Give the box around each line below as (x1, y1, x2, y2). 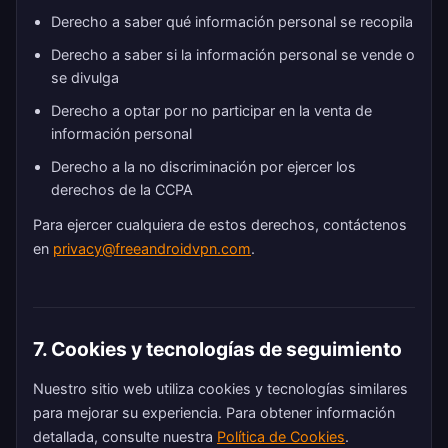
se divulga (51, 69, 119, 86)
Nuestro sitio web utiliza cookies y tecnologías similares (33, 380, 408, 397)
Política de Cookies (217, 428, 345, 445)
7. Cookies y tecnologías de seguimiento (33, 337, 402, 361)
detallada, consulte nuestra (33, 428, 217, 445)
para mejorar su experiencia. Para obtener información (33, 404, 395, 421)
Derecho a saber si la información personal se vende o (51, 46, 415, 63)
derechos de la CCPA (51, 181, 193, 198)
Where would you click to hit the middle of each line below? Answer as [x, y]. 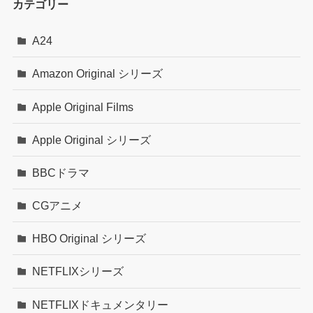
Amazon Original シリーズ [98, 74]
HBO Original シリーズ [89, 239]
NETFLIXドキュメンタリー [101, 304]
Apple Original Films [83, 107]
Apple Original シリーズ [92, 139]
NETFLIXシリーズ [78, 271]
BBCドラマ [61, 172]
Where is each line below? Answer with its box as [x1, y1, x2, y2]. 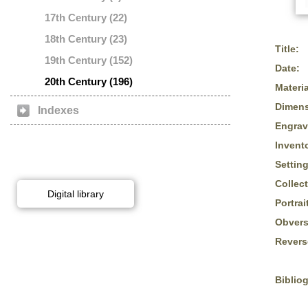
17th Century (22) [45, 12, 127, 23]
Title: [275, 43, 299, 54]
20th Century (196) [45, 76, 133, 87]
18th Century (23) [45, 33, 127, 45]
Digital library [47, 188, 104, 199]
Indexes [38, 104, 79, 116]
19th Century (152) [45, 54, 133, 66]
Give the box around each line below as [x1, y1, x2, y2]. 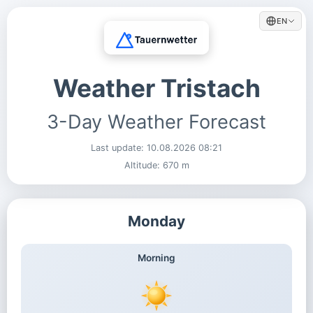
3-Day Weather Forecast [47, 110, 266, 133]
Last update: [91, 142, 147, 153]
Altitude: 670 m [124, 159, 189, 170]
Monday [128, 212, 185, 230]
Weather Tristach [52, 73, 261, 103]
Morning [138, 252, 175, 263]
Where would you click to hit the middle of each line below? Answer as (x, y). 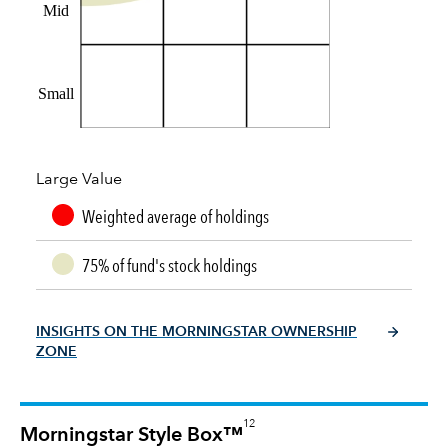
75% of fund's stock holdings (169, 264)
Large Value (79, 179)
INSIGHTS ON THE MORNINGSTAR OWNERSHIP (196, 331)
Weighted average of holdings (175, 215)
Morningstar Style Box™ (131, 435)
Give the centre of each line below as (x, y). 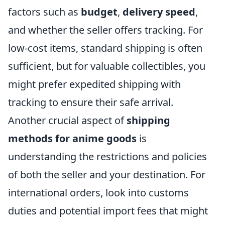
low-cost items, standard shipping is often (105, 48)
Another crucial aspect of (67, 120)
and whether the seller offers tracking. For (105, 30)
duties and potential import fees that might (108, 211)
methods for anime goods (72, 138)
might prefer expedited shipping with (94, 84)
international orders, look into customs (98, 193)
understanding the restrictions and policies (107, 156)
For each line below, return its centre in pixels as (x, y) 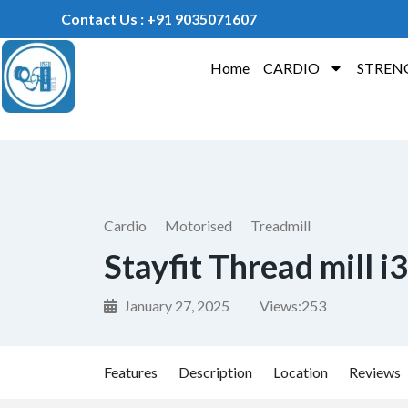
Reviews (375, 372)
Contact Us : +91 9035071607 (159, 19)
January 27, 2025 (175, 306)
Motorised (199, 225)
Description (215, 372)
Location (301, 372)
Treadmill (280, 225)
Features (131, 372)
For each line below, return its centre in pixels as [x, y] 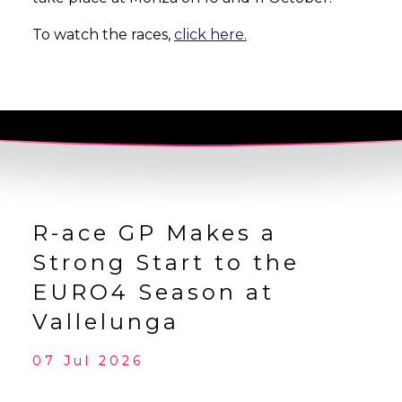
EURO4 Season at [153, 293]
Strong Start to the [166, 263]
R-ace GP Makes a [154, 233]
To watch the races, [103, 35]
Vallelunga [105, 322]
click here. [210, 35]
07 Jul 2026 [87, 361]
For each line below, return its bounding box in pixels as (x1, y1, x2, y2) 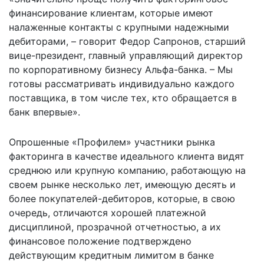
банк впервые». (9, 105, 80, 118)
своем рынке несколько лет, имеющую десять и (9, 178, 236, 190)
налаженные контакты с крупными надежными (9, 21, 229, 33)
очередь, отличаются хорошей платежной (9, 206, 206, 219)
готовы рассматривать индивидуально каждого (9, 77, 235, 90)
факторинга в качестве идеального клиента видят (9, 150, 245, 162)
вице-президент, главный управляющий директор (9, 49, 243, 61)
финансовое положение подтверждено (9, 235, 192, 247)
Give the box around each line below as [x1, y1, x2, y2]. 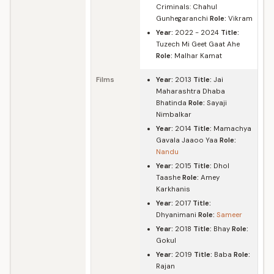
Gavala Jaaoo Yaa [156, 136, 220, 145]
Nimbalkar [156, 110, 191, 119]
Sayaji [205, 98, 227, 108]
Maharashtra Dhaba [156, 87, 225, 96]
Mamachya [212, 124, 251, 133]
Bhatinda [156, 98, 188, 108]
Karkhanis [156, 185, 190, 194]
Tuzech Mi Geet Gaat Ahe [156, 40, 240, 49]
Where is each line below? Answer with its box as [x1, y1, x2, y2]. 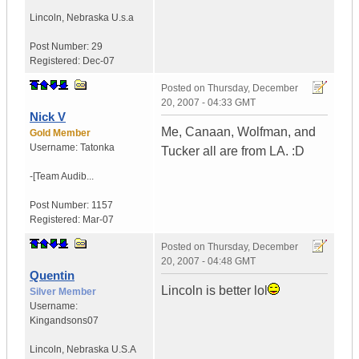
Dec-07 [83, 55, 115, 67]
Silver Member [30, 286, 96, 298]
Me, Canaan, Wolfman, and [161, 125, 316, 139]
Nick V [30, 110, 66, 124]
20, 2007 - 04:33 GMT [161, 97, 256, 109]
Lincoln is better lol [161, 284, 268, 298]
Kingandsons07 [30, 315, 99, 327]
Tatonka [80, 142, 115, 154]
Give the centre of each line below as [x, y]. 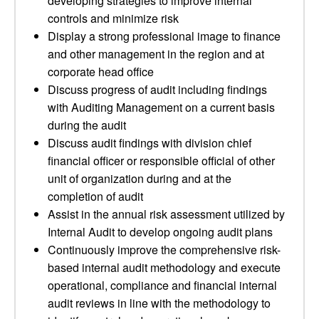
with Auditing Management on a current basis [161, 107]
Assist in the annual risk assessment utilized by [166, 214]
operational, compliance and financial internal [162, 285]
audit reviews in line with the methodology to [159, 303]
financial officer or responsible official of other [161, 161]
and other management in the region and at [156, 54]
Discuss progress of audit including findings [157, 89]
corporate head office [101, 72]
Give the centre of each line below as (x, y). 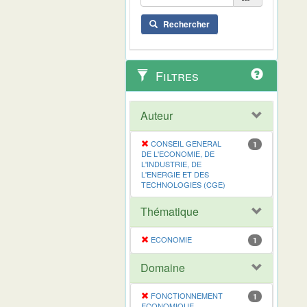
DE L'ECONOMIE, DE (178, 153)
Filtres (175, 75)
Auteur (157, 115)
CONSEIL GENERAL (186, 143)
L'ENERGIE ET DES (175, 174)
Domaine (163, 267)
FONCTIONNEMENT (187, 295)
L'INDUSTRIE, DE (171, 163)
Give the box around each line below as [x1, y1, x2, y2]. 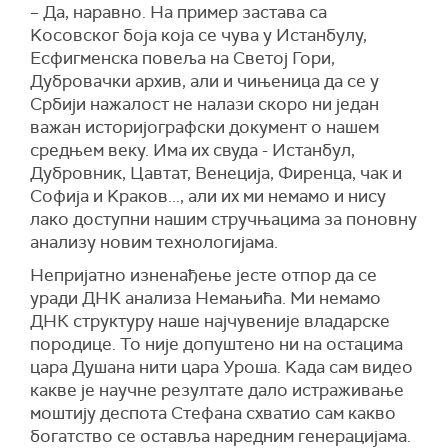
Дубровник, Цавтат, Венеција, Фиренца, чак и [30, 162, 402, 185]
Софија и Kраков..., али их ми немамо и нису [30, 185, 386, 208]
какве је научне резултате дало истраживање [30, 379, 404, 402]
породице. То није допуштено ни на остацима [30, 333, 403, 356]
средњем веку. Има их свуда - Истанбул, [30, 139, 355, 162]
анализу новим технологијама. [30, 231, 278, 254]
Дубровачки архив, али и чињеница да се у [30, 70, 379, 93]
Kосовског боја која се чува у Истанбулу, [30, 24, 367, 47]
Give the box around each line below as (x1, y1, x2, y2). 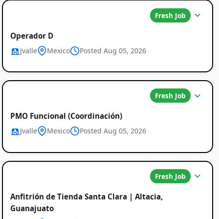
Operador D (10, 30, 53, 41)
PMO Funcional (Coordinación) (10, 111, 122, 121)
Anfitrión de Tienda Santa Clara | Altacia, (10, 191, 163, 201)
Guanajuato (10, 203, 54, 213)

--

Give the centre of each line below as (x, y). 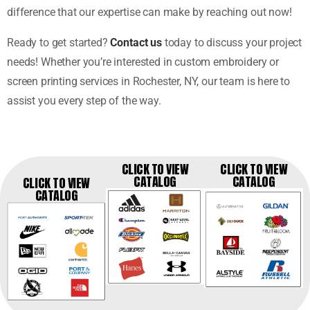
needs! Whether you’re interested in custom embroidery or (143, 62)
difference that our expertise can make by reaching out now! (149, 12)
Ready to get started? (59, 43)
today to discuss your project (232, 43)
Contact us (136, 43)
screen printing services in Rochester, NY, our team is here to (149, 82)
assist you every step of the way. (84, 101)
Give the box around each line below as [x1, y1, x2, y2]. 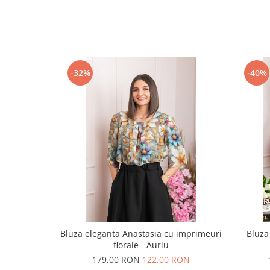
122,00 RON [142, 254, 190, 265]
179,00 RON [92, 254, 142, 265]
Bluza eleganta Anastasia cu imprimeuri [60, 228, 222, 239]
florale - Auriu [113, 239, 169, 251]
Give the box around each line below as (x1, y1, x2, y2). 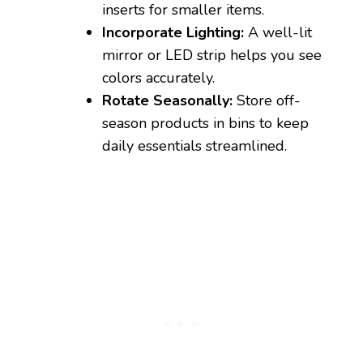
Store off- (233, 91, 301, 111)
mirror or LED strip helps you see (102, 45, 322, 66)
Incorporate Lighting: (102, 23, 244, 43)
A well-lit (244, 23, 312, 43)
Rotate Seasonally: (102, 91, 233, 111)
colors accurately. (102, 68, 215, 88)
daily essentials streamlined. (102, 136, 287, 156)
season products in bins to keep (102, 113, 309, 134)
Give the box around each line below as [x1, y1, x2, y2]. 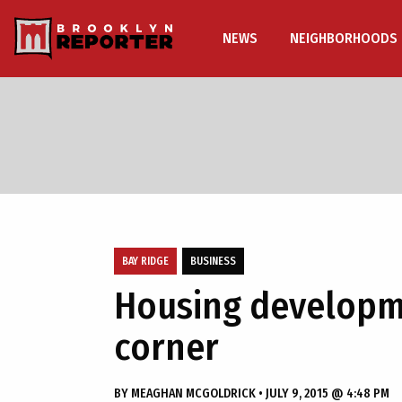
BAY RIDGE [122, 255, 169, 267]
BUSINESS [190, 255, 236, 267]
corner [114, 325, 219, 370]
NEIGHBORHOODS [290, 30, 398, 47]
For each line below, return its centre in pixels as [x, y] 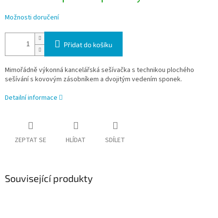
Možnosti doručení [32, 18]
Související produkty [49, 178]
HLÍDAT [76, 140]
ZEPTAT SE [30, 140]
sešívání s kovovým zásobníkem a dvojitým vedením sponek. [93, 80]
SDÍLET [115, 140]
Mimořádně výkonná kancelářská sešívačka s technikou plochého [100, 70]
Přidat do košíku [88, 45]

--

* **TASK PROMPT**
The answer is the lines of the material above, from the one containing "очередь, отличаются хорошей" down to the one containing "Mamachya [212, 124, 251, 133]", given exactly and without images.

* **ANSWER SECTION**
очередь, отличаются хорошей платежной (9, 206, 206, 219)
готовы рассматривать индивидуально каждого (9, 77, 235, 90)
факторинга в качестве идеального клиента видят (9, 150, 245, 162)
вице-президент, главный управляющий директор (9, 49, 243, 61)
финансовое положение подтверждено (9, 235, 192, 247)
Give the box around each line below as [x1, y1, x2, y2]. 
Gavala Jaaoo Yaa [156, 136, 220, 145]
Nimbalkar [156, 110, 191, 119]
Sayaji [205, 98, 227, 108]
Maharashtra Dhaba [156, 87, 225, 96]
Mamachya [212, 124, 251, 133]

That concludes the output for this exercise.